On the rocky path to sobriety after a life-changing accident, John Callahan discovers the healing power of art, willing his injured hands into drawing hilarious, often controversial cartoons, which bring him a new lease on life.


Gus Van Sant


John Callahan (based on the book by), John Callahan (story by) | 4 more credits »

DON’T WORRY HE WON’T GET FAR ON FOOT is a comedy-drama biography film based on the memoir of the same name by John Callahan.  Gus Van Sant (DRUGSTORE COWBOY, MY OWN PRIVATE IDAHO, GOOD WILL HUNTING, GERRY, ELEPHANT) wrote the screen adaptation and directed the film.  

When the film opens, John Callahan (Joaquin Phoenix) is addressing an audience after winning some award for his cartoons.  Callahan is in a wheelchair as a result of a car accident involving drinking.  But Callahan is still drinking though he is attending an AA group led by Donnie Hill (a totally unrecognizable Jonah Hill).

The film unfolds in non-chronological order, centring on Callahan before and after the accident, including his rise to fame with his cartoons.

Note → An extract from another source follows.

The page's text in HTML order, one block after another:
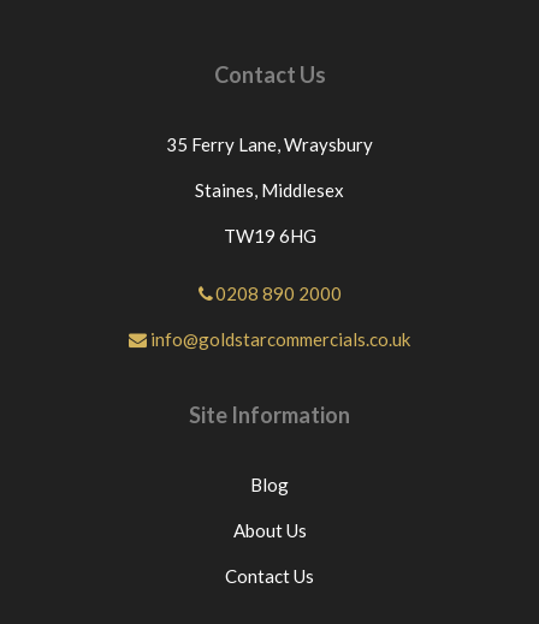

DON’T WORRY will inevitably be compared to the French film, Julian Schnabel’s The Diving Bell and the Butterfly (French: Le Scaphandre et le Papillon), a 2007 biographical drama based on Jean-Dominique Bauby’s memoir of the same name, on a man’s disability and rehabilitation.  The film depicts Bauby’s life after suffering a massive stroke that left him with a condition known as locked-in syndrome. Bauby is played by Mathieu Amalric.  Bauby is totally conscious but unable to move all parts of his body but his left eye that he used to write the memoir.   The Diving Bell and the Butterfly won awards at the Cannes Film Festival, the Golden Globes, the BAFTAs, and the César Awards, and received four Academy Award nominations and is considered by critics as one of the best films of the decade.

DON’T WORRY never reaches the high standard hit by Le Scaphandre et le Papillon but goes towards a different direction, stressing more on the emotional than physical comeback.  Whether Callahan can have sex is one of the main conditions examined.  The main difference between the two films lie in the difference in the two main characters.  In the French film, Bauby was strong and fixed on recovery while in this film, Callahan is self destructive and wallows in self pity.  This is not helped by the fact that Callahan is still an alcoholic.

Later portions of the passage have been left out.